Cui Da, Pestova Tatyana, Hellen Christopher, des Georges Amedee
Structural Biology Initiative, CUNY Advanced Science Research Center, City University of New York, New York, NY, 10031, USA.
Ph.D. Program in Biochemistry, The Graduate Center of the City University of New York, New York, NY, 10016, USA.
bioRxiv. 2025 Jul 14:2025.07.13.664561. doi: 10.1101/2025.07.13.664561.

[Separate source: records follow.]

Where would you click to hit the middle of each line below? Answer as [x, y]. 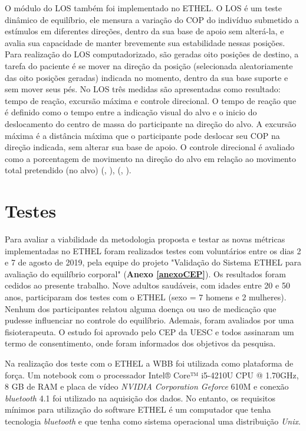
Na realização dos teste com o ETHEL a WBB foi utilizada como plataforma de [149, 363]
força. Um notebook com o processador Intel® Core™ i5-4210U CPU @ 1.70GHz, [152, 375]
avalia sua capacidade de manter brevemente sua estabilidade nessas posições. [145, 42]
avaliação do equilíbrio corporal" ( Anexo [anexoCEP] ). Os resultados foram [145, 273]
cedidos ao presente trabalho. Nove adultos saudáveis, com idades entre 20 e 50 [147, 285]
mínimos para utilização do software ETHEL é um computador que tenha [138, 409]
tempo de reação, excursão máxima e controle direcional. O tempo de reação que [151, 100]
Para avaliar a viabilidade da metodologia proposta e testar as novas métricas [145, 239]
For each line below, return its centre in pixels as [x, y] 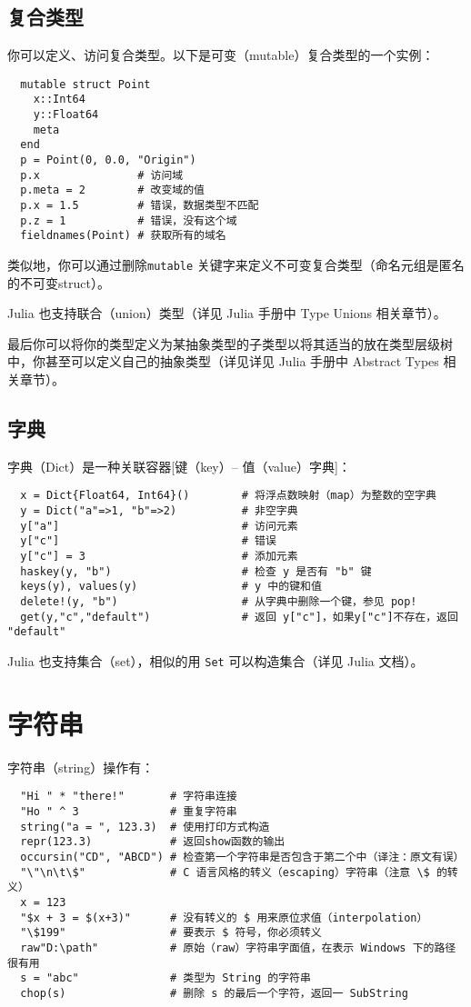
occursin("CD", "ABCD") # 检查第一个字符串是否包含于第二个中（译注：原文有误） [242, 857]
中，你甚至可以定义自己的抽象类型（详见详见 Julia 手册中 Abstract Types [223, 361]
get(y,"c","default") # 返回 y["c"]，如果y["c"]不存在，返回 [239, 617]
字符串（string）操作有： [81, 767]
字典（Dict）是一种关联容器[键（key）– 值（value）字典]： [179, 466]
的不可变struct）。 [59, 282]
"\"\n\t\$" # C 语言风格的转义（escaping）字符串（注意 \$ [225, 872]
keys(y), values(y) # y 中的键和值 [171, 587]
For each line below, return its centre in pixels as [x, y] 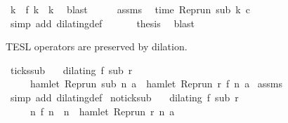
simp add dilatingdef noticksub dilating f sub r [124, 97]
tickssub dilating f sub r [71, 70]
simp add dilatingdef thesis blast [103, 23]
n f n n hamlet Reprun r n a [102, 111]
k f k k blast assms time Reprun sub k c [130, 9]
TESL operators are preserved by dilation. [97, 46]
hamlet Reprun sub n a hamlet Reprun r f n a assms [156, 84]
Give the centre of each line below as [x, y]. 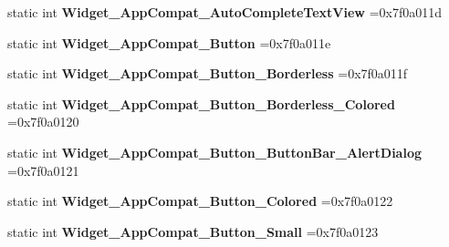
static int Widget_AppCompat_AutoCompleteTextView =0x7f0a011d [224, 12]
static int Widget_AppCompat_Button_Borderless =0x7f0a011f [208, 73]
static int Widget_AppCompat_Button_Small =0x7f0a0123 [193, 231]
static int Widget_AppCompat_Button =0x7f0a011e [169, 42]
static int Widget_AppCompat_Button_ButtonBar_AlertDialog [215, 152]
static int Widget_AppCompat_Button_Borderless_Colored [201, 103]
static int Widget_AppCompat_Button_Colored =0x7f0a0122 [200, 201]
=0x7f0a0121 [43, 170]
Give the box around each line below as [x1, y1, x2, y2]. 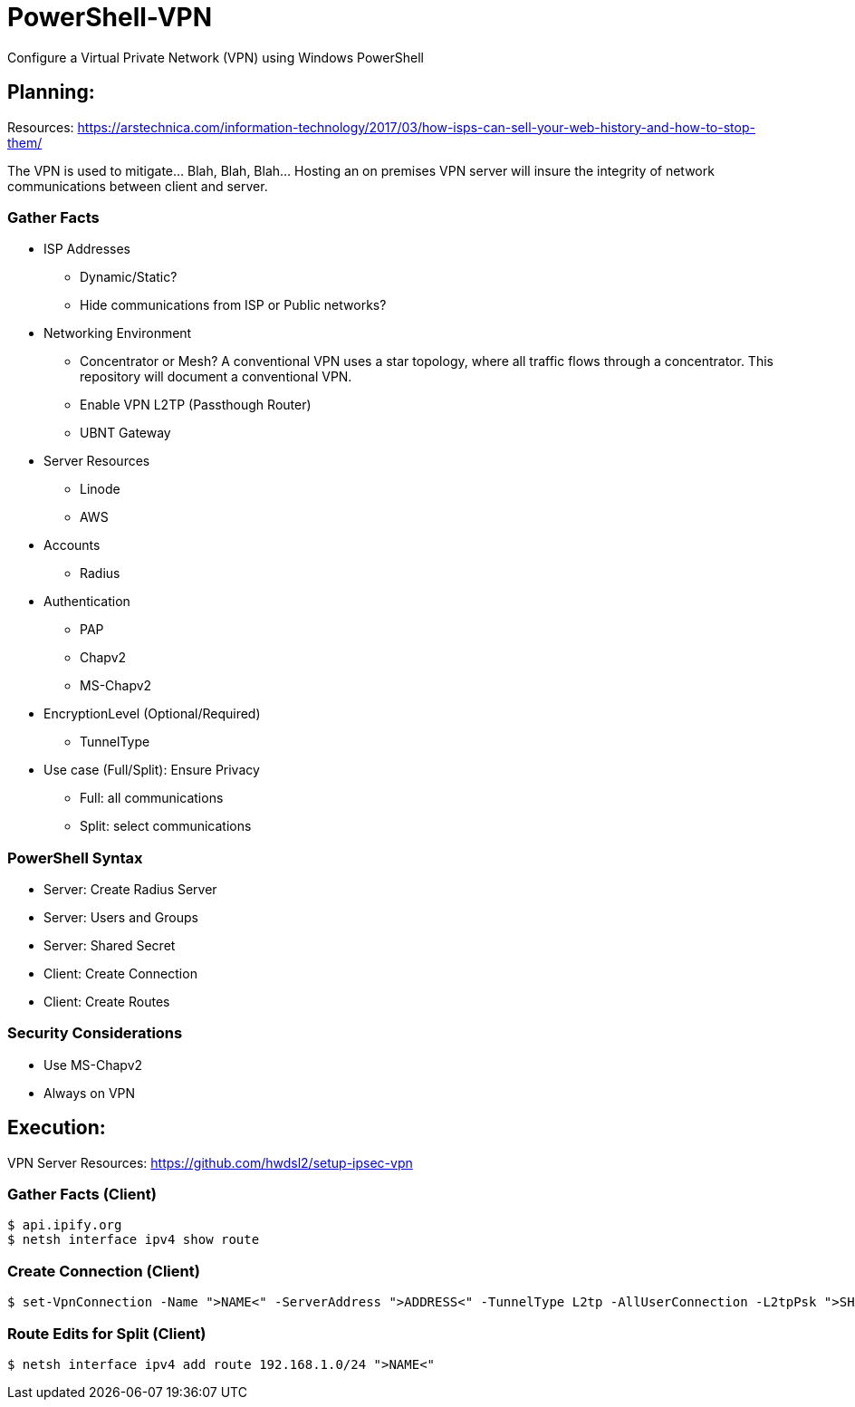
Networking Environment [43, 325, 192, 342]
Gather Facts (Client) [7, 1185, 157, 1204]
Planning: [7, 81, 95, 104]
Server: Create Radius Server [43, 882, 217, 898]
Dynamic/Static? [80, 269, 178, 285]
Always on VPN [43, 1084, 136, 1101]
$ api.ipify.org [7, 1218, 122, 1233]
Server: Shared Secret [43, 938, 176, 954]
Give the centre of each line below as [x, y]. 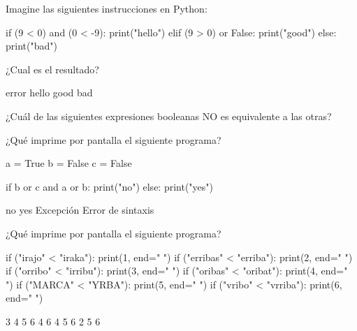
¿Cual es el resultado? [52, 69]
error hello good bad [49, 93]
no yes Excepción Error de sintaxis [80, 210]
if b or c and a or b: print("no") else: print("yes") [109, 186]
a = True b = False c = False [69, 163]
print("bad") [31, 46]
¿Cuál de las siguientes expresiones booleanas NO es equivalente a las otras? [169, 116]
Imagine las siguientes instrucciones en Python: [107, 8]
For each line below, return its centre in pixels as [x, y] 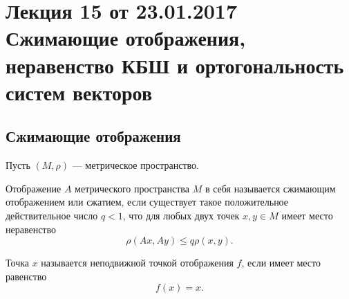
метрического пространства [132, 188]
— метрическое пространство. [135, 165]
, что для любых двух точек [181, 215]
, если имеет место [281, 263]
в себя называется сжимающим [270, 188]
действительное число [52, 215]
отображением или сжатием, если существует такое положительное [147, 202]
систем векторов [79, 92]

The DExH-box helicase DHX29 plays a critical role in mammalian translation initiation. It is required for the scanning of mRNAs with complex 5'UTRs. Despite its importance, the detailed mechanism of DHX29's action has remained debated. Using structural models derived from AlphaFold and cryo-EM structure of DHX29 bound to the ribosomal 43S pre-initiation complex, we provide a revised structural framework that clarifies the interplay between DHX29, the 40S ribosomal subunit, and eIF3. Our findings suggest that the 40S subunit regulates DHX29's NTPase activity through an activation mechanism resembling the G-patch protein regulation of DEAH helicases. Moreover, our model supports a 3' to 5' translocase mechanism, in which DHX29 transiently pulls the mRNA opposite to the scanning direction, destabilizing stable stem-loops trapped in the mRNA channel and allowing scanning to resume. This structural analysis refines our understanding of DHX29's function and provides new hypotheses regarding its role in mRNA unwinding during scanning and start codon selection.
DExH盒解旋酶DHX29在哺乳动物翻译起始过程中发挥关键作用。它是扫描具有复杂5'非翻译区(5'UTR)的mRNA所必需的。尽管其很重要,但DHX29的详细作用机制仍存在争议。利用源自AlphaFold的结构模型以及与核糖体43S预起始复合物结合的DHX29的冷冻电镜结构,我们提供了一个经过修订的结构框架,阐明了DHX29、40S核糖体亚基和真核起始因子3(eIF3)之间的相互作用。我们的研究结果表明,40S亚基通过一种类似于DEAH解旋酶的G-结构域蛋白调控的激活机制来调节DHX29的NTPase活性。此外,我们的模型支持一种从3'到5'的转位酶机制,其中DHX29短暂地将mRNA向与扫描方向相反的方向拉动,使被困在mRNA通道中的稳定茎环结构不稳定,并允许扫描继续进行。这种结构分析完善了我们对DHX29功能的理解,并提供了关于其在扫描过程中mRNA解旋以及起始密码子选择中作用的新假设。